Use the table below to determine where to obtain and submit forms for project approval.
|If your project involves:
|You will need approval from:
|For more info, contact:
|Live vertebrate animals
|Institutional Animal Care and Use Committee (IACUC) IACUC Forms
|Human research participants
|Institutional Review Board (IRB) IRB Forms
|Radioisotopes or radiation producing devices
|Radiation Safety Committee (RSC) RSC Forms
|Radiation Safety Officer
|Use of recombinant or synthetic nucleic acid molecules, including transgenic animals or plants; use of human or animal pathogens (e.g., bacteria, viruses, prions, parasites); use of soil, seed, plants, plant pathogens (e.g., bacteria, viruses, or parasites) or other material received under a USDA APHIS compliance agreement or permit; use of biological toxins; administration of experimental biological products to animals; field releases of plant pests received under a USDA APHIS PPQ permit; field releases of genetically modified organisms that are under a USDA APHIS PPQ or BRS permit or notification (e.g., not commercially available GMOs).
|Institutional Biosafety Committee (IBC) IBC Forms
|Import from a foreign country, interstate transport, field test of biohazards (i.e., federal permit requirements)
Note: While the discussion below gives an overview of the general approval process, each committee has its own unique requirements and timelines.
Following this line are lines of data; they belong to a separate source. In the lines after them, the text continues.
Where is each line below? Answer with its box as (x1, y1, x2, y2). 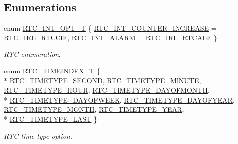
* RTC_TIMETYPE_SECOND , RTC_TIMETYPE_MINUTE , (4, 75, 201, 85)
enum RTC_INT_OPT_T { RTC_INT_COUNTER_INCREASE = (4, 23, 217, 33)
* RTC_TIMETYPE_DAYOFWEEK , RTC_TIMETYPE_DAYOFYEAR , (4, 94, 235, 105)
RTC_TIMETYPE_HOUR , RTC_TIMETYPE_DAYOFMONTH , (4, 85, 210, 95)
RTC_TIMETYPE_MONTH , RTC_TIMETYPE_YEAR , (4, 104, 184, 114)
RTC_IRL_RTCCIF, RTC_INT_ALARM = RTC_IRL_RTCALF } (4, 32, 217, 42)
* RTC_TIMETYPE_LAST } (4, 113, 98, 124)
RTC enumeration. (4, 49, 61, 59)
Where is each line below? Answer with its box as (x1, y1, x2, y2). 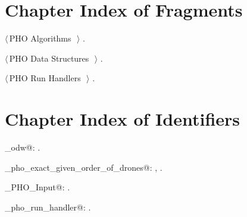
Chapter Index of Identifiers (5, 107, 240, 131)
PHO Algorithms (9, 32, 71, 44)
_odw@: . (5, 141, 40, 154)
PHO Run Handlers (9, 72, 81, 84)
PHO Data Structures (9, 52, 89, 64)
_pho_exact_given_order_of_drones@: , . (5, 161, 162, 173)
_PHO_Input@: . (5, 181, 70, 193)
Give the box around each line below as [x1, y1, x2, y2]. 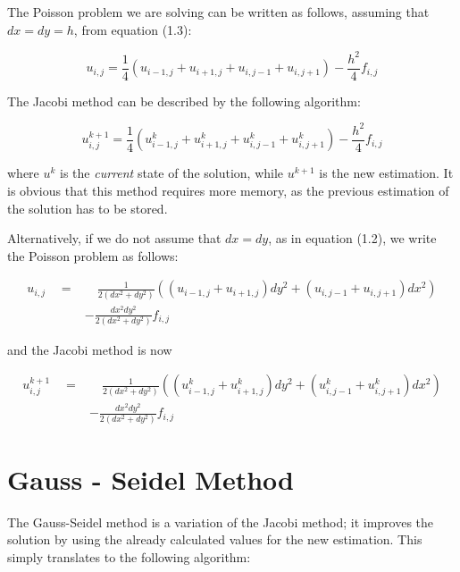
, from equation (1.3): [73, 20, 192, 38]
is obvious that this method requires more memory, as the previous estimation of [7, 181, 449, 199]
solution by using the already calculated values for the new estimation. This [7, 530, 422, 549]
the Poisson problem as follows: [7, 246, 179, 265]
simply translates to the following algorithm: [7, 547, 251, 566]
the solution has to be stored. [7, 198, 168, 217]
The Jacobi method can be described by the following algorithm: [7, 91, 361, 110]
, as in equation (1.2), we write [268, 229, 437, 248]

For more detailed information about a particular committee’s approval process, please contact the committee office or visit the committee’s web pages.
Changes to a Study
If you wish to make any changes to an approved protocol, it is your responsibility as principal investigator to notify the committee(s) of the changes and to obtain approval before implementing them.
When you obtain approval from the appropriate research compliance review committee(s), it will be granted for a specific period of time; each committee has different time requirements for submission of renewal applications. In most cases, federal law or guidelines require continuing review of active research projects at least annually to ensure that they are still compliant with the applicable regulations. As a courtesy, the committee administrator will notify you of the approaching continuing review date. However, you are responsible for submitting the continuing review application in time to permit its review and approval prior to the expiration date.
If the committee does not receive and approve an application renewal before the expiration date, the approval for the project will lapse, and all research, teaching, or testing-related activities for the project must stop until approval is once again granted. In order to reestablish approval, you may be required to submit a new application for the committee’s review and approval.
This renewal process does not apply to projects approved by the Radiation Safety Committee (RSC). The Department of Environmental Health and Safety (EH&S) was empowered by the RSC to provide continuous oversight of authorized radiation users. Each authorization is reviewed on a quarterly basis to ensure compliance. Those users who are not compliant will have their authorization for use of radioisotopes or radiation-producing devices revoked and must follow the procedures established by the ORE and EH&S to reobtain approval.
Once a project is complete, you should notify the appropriate review committee(s) so that the file can be moved to inactive status.
Training for investigators and key personnel is often required by the federal regulations for each of the research areas listed above. Also, remember to retain documentation of research-related education or training that you receive, as well as documentation of any training that you provide for your laboratory or project personnel.